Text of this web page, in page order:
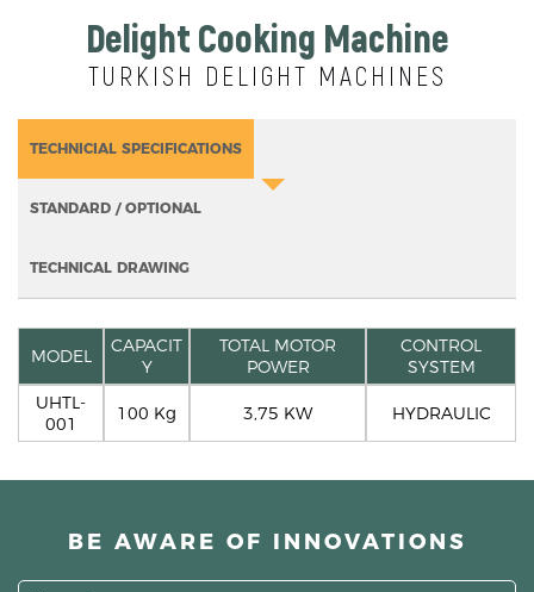
Delight Cooking Machine
TURKISH DELIGHT MACHINES
TECHNICIAL SPECIFICATIONS
STANDARD / OPTIONAL
TECHNICAL DRAWING
MODEL
CAPACIT
Y
TOTAL MOTOR
POWER
CONTROL
SYSTEM
UHTL-
001
100 Kg 3,75 KW HYDRAULIC
BE AWARE OF INNOVATIONS
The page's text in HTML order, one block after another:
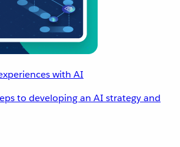
with AI
to developing an AI strategy and
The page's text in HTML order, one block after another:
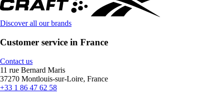
Discover all our brands
Customer service in France
Contact us
11 rue Bernard Maris
37270 Montlouis-sur-Loire, France
+33 1 86 47 62 58
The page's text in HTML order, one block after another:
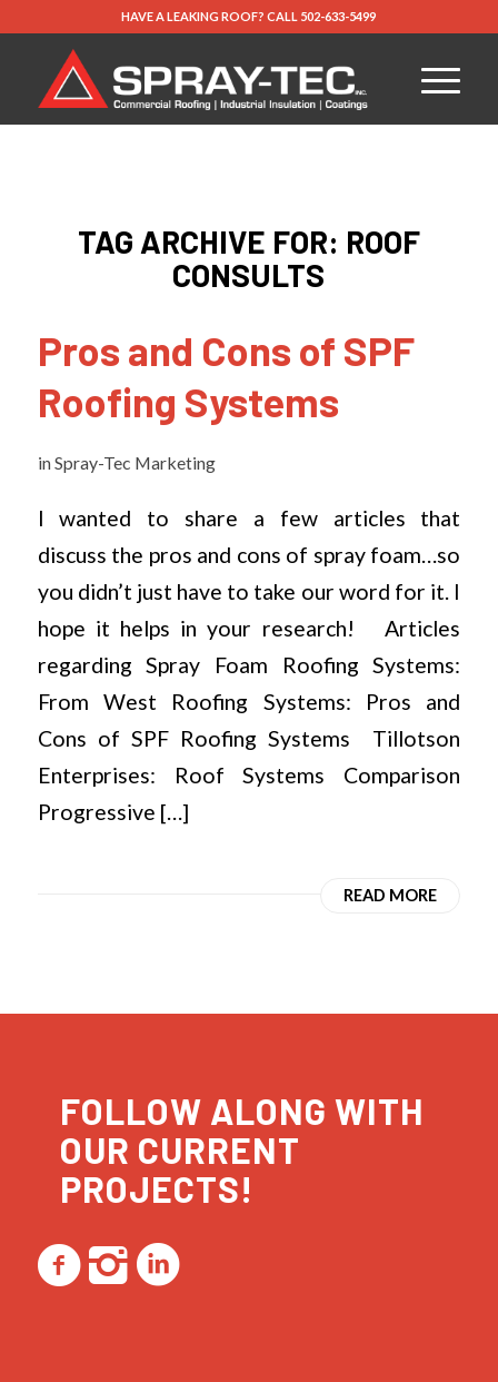
HAVE A LEAKING ROOF?CALL 502-633-5499
TAG ARCHIVE FOR: ROOF
CONSULTS
Pros and Cons of SPF
Roofing Systems
inSpray-Tec Marketing
I wanted to share a few articles that
discuss the pros and cons of spray foam…so
you didn’t just have to take our word for it. I
hope it helps in your research! Articles
regarding Spray Foam Roofing Systems:
From West Roofing Systems: Pros and
Cons of SPF Roofing Systems Tillotson
Enterprises: Roof Systems Comparison
Progressive […]
READ MORE
FOLLOW ALONG WITH
OUR CURRENT
PROJECTS!
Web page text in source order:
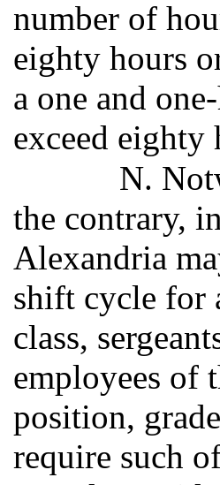
number of
eighty hours
a one and
exceed eighty
N.
the contrary,
Alexandria
shift cycle for
class,
employees of
position,
require such
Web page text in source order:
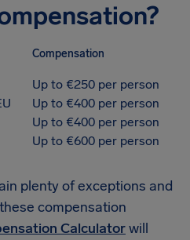
Compensation
Up to €250 per person
Up to €400 per person
Up to €400 per person
Up to €600 per person
plenty of exceptions and
compensation
Calculatorwill
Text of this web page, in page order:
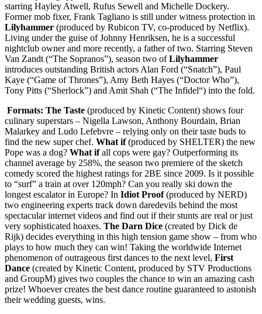
starring Hayley Atwell, Rufus Sewell and Michelle Dockery.
Former mob fixer, Frank Tagliano is still under witness protection in
Lilyhammer (produced by Rubicon TV, co-produced by Netflix).
Living under the guise of Johnny Henriksen, he is a successful
nightclub owner and more recently, a father of two. Starring Steven
Van Zandt (“The Sopranos”), season two ofLilyhammer
introduces outstanding British actors Alan Ford (“Snatch”), Paul
Kaye (“Game of Thrones”), Amy Beth Hayes (“Doctor Who”),
Tony Pitts (“Sherlock”) and Amit Shah (“The Infidel“) into the fold.
Formats: The Taste (produced by Kinetic Content) shows four
culinary superstars – Nigella Lawson, Anthony Bourdain, Brian
Malarkey and Ludo Lefebvre – relying only on their taste buds to
find the new super chef. What if(produced by SHELTER) the new
Pope was a dog? What ifall cops were gay? Outperforming its
channel average by 258%, the season two premiere of the sketch
comedy scored the highest ratings for 2BE since 2009. Is it possible
to “surf” a train at over 120mph? Can you really ski down the
longest escalator in Europe? In Idiot Proof(produced by NERD)
two engineering experts track down daredevils behind the most
spectacular internet videos and find out if their stunts are real or just
very sophisticated hoaxes. The Darn Dice (created by Dick de
Rijk) decides everything in this high tension game show – from who
plays to how much they can win! Taking the worldwide Internet
phenomenon of outrageous first dances to the next level, First
Dance (created by Kinetic Content, produced by STV Productions
and GroupM) gives two couples the chance to win an amazing cash
prize! Whoever creates the best dance routine guaranteed to astonish
their wedding guests, wins.
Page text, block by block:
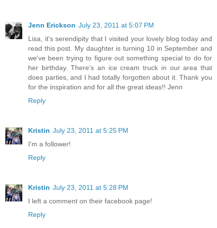
Jenn Erickson July 23, 2011 at 5:07 PM
Lisa, it's serendipity that I visited your lovely blog today and
read this post. My daughter is turning 10 in September and
we've been trying to figure out something special to do for
her birthday. There's an ice cream truck in our area that
does parties, and I had totally forgotten about it. Thank you
for the inspiration and for all the great ideas!! Jenn
Reply
Kristin July 23, 2011 at 5:25 PM
I'm a follower!
Reply
Kristin July 23, 2011 at 5:28 PM
I left a comment on their facebook page!
Reply
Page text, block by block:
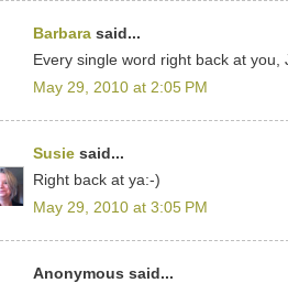
Barbara said...
Every single word right back at you,
May 29, 2010 at 2:05 PM
Susie said...
Right back at ya:-)
May 29, 2010 at 3:05 PM
Anonymous said...
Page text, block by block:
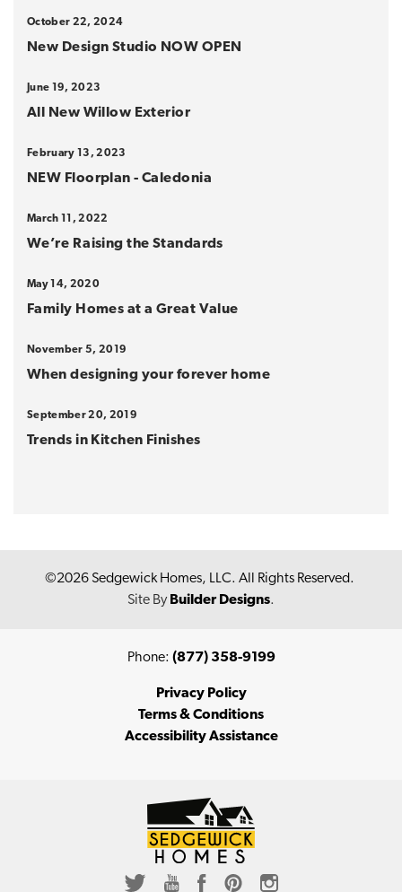
October 22, 2024
New Design Studio NOW OPEN
June 19, 2023
All New Willow Exterior
February 13, 2023
NEW Floorplan - Caledonia
March 11, 2022
We’re Raising the Standards
May 14, 2020
Family Homes at a Great Value
November 5, 2019
When designing your forever home
September 20, 2019
Trends in Kitchen Finishes
©2026 Sedgewick Homes, LLC. All Rights Reserved.
Site By Builder Designs.
Phone: (877) 358-9199
Privacy Policy
Terms & Conditions
Accessibility Assistance
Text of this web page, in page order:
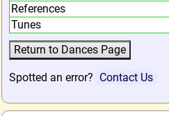
References
Tunes
Spotted an error? Contact Us
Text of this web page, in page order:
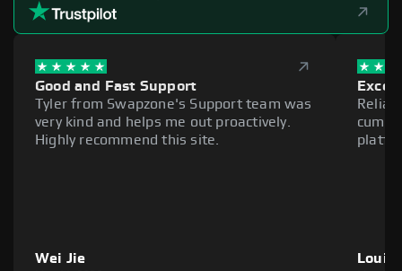
Good and Fast Support
Tyler from Swapzone's Support team was
very kind and helps me out proactively.
Highly recommend this site.
Wei Jie Louie
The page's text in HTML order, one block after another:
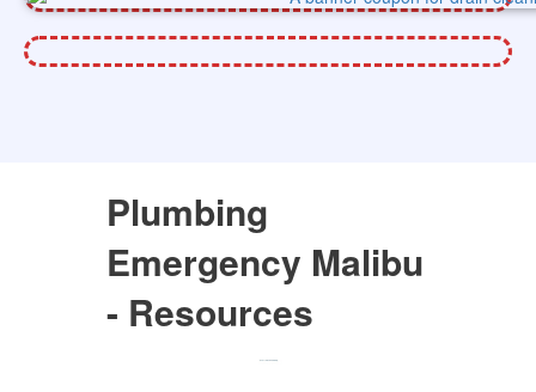
Plumbing
Emergency Malibu
- Resources
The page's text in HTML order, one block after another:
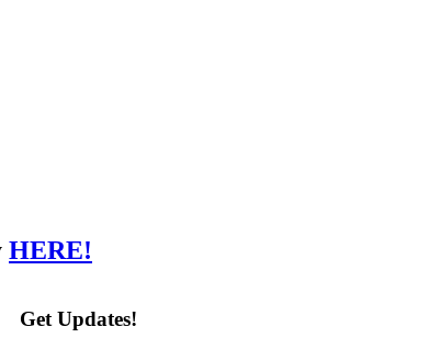
HERE!
Get Updates!
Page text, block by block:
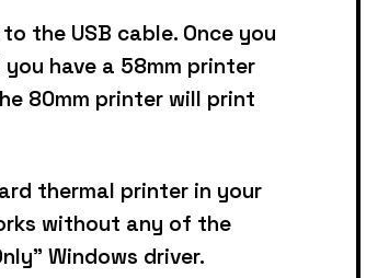
the USB cable. Once you
you have a 58mm printer
80mm printer will print
thermal printer in your
without any of the
Windows driver.
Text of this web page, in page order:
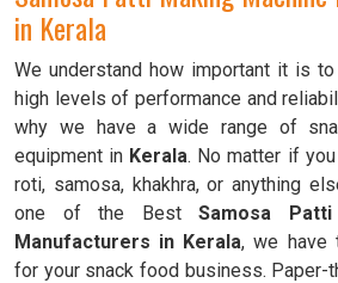
in Kerala
We understand how important it is
high levels of performance and
why we have a wide range of
equipment in Kerala. No matter if
roti, samosa, khakhra, or anything
one of the BestSamosa
Manufacturers in Kerala, we have
for your snack food business. Paper-
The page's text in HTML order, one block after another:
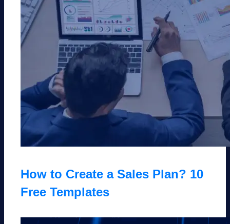
How to Create a Sales Plan? 10
Free Templates
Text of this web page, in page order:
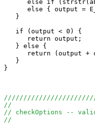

> What you will do
Exactly reproduce each record, leaving out any pictures.

> Answer box
Text of this web page, in page order:
Delight Cooking Machine
TURKISH DELIGHT MACHINES
TECHNICIAL SPECIFICATIONS
STANDARD / OPTIONAL
TECHNICAL DRAWING
MODEL
CAPACIT
Y
TOTAL MOTOR
POWER
CONTROL
SYSTEM
UHTL-
001
100 Kg 3,75 KW HYDRAULIC
BE AWARE OF INNOVATIONS
The page's text in HTML order, one block after another:
with AI
to developing an AI strategy and
The page's text in HTML order, one block after another:
Discover all our brands
Customer service in France
Contact us
11 rue Bernard Maris
37270 Montlouis-sur-Loire, France
+33 1 86 47 62 58
The page's text in HTML order, one block after another:
HAVE A LEAKING ROOF?CALL 502-633-5499
TAG ARCHIVE FOR: ROOF
CONSULTS
Pros and Cons of SPF
Roofing Systems
inSpray-Tec Marketing
I wanted to share a few articles that
discuss the pros and cons of spray foam…so
you didn’t just have to take our word for it. I
hope it helps in your research! Articles
regarding Spray Foam Roofing Systems:
From West Roofing Systems: Pros and
Cons of SPF Roofing Systems Tillotson
Enterprises: Roof Systems Comparison
Progressive […]
READ MORE
FOLLOW ALONG WITH
OUR CURRENT
PROJECTS!
Web page text in source order:
number of
eighty hours
a one and
exceed eighty
N.
the contrary,
Alexandria
shift cycle for
class,
employees of
position,
require such
Web page text in source order:
Compensation
Up to €250 per person
Up to €400 per person
Up to €400 per person
Up to €600 per person
plenty of exceptions and
compensation
Calculatorwill
Text of this web page, in page order:
starring Hayley Atwell, Rufus Sewell and Michelle Dockery.
Former mob fixer, Frank Tagliano is still under witness protection in
Lilyhammer (produced by Rubicon TV, co-produced by Netflix).
Living under the guise of Johnny Henriksen, he is a successful
nightclub owner and more recently, a father of two. Starring Steven
Van Zandt (“The Sopranos”), season two ofLilyhammer
introduces outstanding British actors Alan Ford (“Snatch”), Paul
Kaye (“Game of Thrones”), Amy Beth Hayes (“Doctor Who”),
Tony Pitts (“Sherlock”) and Amit Shah (“The Infidel“) into the fold.
Formats: The Taste (produced by Kinetic Content) shows four
culinary superstars – Nigella Lawson, Anthony Bourdain, Brian
Malarkey and Ludo Lefebvre – relying only on their taste buds to
find the new super chef. What if(produced by SHELTER) the new
Pope was a dog? What ifall cops were gay? Outperforming its
channel average by 258%, the season two premiere of the sketch
comedy scored the highest ratings for 2BE since 2009. Is it possible
to “surf” a train at over 120mph? Can you really ski down the
longest escalator in Europe? In Idiot Proof(produced by NERD)
two engineering experts track down daredevils behind the most
spectacular internet videos and find out if their stunts are real or just
very sophisticated hoaxes. The Darn Dice (created by Dick de
Rijk) decides everything in this high tension game show – from who
plays to how much they can win! Taking the worldwide Internet
phenomenon of outrageous first dances to the next level, First
Dance (created by Kinetic Content, produced by STV Productions
and GroupM) gives two couples the chance to win an amazing cash
prize! Whoever creates the best dance routine guaranteed to astonish
their wedding guests, wins.
Page text, block by block:
Jenn Erickson July 23, 2011 at 5:07 PM
Lisa, it's serendipity that I visited your lovely blog today and
read this post. My daughter is turning 10 in September and
we've been trying to figure out something special to do for
her birthday. There's an ice cream truck in our area that
does parties, and I had totally forgotten about it. Thank you
for the inspiration and for all the great ideas!! Jenn
Reply
Kristin July 23, 2011 at 5:25 PM
I'm a follower!
Reply
Kristin July 23, 2011 at 5:28 PM
I left a comment on their facebook page!
Reply
Page text, block by block:
Barbara said...
Every single word right back at you,
May 29, 2010 at 2:05 PM
Susie said...
Right back at ya:-)
May 29, 2010 at 3:05 PM
Anonymous said...
Page text, block by block:
October 22, 2024
New Design Studio NOW OPEN
June 19, 2023
All New Willow Exterior
February 13, 2023
NEW Floorplan - Caledonia
March 11, 2022
We’re Raising the Standards
May 14, 2020
Family Homes at a Great Value
November 5, 2019
When designing your forever home
September 20, 2019
Trends in Kitchen Finishes
©2026 Sedgewick Homes, LLC. All Rights Reserved.
Site By Builder Designs.
Phone: (877) 358-9199
Privacy Policy
Terms & Conditions
Accessibility Assistance
Text of this web page, in page order:
References
Tunes
Spotted an error? Contact Us
Text of this web page, in page order:
Good and Fast Support
Tyler from Swapzone's Support team was
very kind and helps me out proactively.
Highly recommend this site.
Wei Jie Louie
The page's text in HTML order, one block after another:
Plumbing
Emergency Malibu
- Resources
The page's text in HTML order, one block after another:
HERE!
Get Updates!
Page text, block by block:
the USB cable. Once you
you have a 58mm printer
80mm printer will print
thermal printer in your
without any of the
Windows driver.
Text of this web page, in page order:
in Kerala
We understand how important it is
high levels of performance and
why we have a wide range of
equipment in Kerala. No matter if
roti, samosa, khakhra, or anything
one of the BestSamosa
Manufacturers in Kerala, we have
for your snack food business. Paper-
The page's text in HTML order, one block after another:
How to Create a Sales Plan? 10
Free Templates
Text of this web page, in page order:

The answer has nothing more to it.